Moreover, the usefulness of the data generated by both strategies was compared by respective phylogenetic analysis. Briefly, data provided by the iPBS and IRAP techniques allowed clear distinguishing of cultivars with a West Indian component (SS3, Julián and Choquette) from the rest (89% and 99% bootstrap replicates for iPBS and IRAP, respectively). In addition, a clade formed by GxM hybrids Hass and Lamb-Hass, as well as another cluster formed by the GxM cultivar Bacon and the Mexican purebred Thomas, were concordant with both techniques. However, the iPBS technique was better able to define genetic relationships among the rest of the cultivars. Overall, we could conclude that the results provided by the two techniques showed concordant results. However, the IRAP strategy showed less ability to discriminate between the Guatemalan purebred and several GxM hybrids.
It must be considered that the bibliography available about phylogenetic relationships between avocado cultivars is certainly confusing and sometimes contradictory. Therefore, it was difficult to compare our results with other studies but, in general, we found that the iPBS and IRAP phylogenies reached plausible conclusions. For example, SS3 and Julian cultivars, which were found to be mother and descendant (ICIA, personal communication), were grouped into a well-differentiated clade. The same coherence was observed with Choquette and Julian cultivars, both GxW hybrids, which are known to be closely related with the West Indian purebred [
35]. However, an important discordance, related to the clade composed by Hass and Lamb-Hass cultivars, was found. This clade showed relatively high bootstrap values by both iPBS and IRAP-based phylogenies, while microsatellite-based phylogeny suggested a higher association between Hass and Pinkerton cultivars [
78]. Another surprising result related to Zutano and Bacon cultivars, which are closely related, according to bibliography [
36,
78]. Nevertheless, Bacon was found to be more related with Thomas by both iPBS and IRAP phylogenies. These discordances could be explained because molecular markers, with different change rates, were analyzed in these studies. In addition, botanical characterization of avocado horticultural races has usually been based on a limited set of phenotypic characters, which were not necessarily related to the large number of molecular markers analyzed. Another explanation could be related to the difficulty in certifying the authenticity of certain hybrid cultivars, due to frequent seed propagation without control of the male parent involved in the fertilization event, in such a way that two cultivars with the same breed denomination could actually be genetically different. This genetic drift would occur even if fertilization processes are controlled, since parent cultivars are usually not genetically pure.
In conclusion, the IRAP results were quite similar to those obtained by iPBS, regarding the amount of genetic variation detected.
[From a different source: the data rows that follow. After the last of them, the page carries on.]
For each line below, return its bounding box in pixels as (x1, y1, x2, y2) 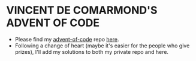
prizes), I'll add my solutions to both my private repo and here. (14, 48, 169, 55)
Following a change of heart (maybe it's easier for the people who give (14, 42, 190, 49)
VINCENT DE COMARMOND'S (6, 4, 158, 17)
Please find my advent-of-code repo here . (14, 36, 119, 43)
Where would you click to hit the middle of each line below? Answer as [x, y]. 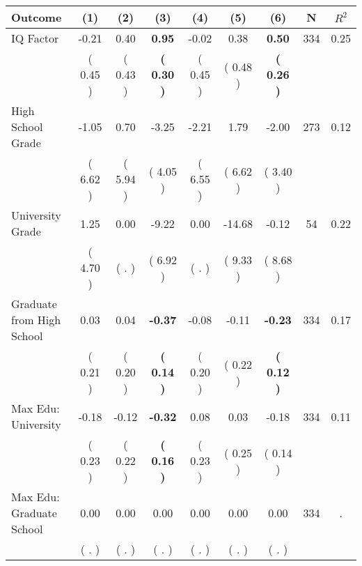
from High [36, 320]
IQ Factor [35, 38]
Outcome [37, 17]
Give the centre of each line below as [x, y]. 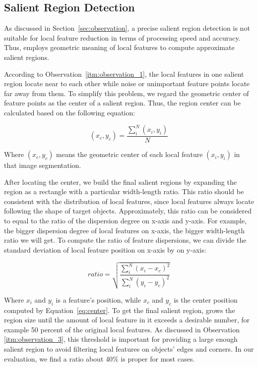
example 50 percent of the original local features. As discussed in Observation [122, 329]
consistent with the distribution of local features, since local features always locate [129, 201]
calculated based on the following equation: [70, 112]
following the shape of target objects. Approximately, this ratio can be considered [128, 211]
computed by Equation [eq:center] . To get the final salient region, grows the [120, 310]
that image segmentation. [43, 165]
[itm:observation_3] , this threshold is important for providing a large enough [121, 339]
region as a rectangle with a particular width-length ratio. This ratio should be [124, 191]
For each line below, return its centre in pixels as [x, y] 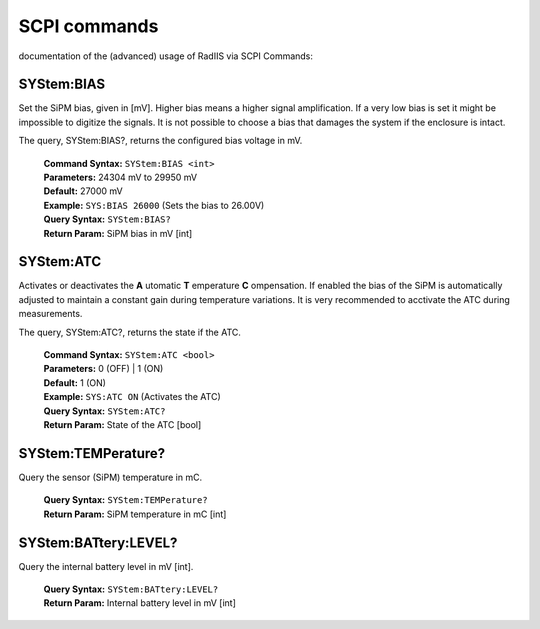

However, the ability of our IRAP primers to determine phylogenetic differences was found to be lower. In addition, the time-consuming work that requires LTR identification makes this technique less attractive than iPBS. The clear advantage of iPBS relies on the generation of potential LTR sequences, which could be used in combination with locus-specific primers to design RBIP molecular markers that allow a simple PCR characterization of P. americana cultivars and horticultural races, especially in those cultivars with a genetic component from the West Indian race.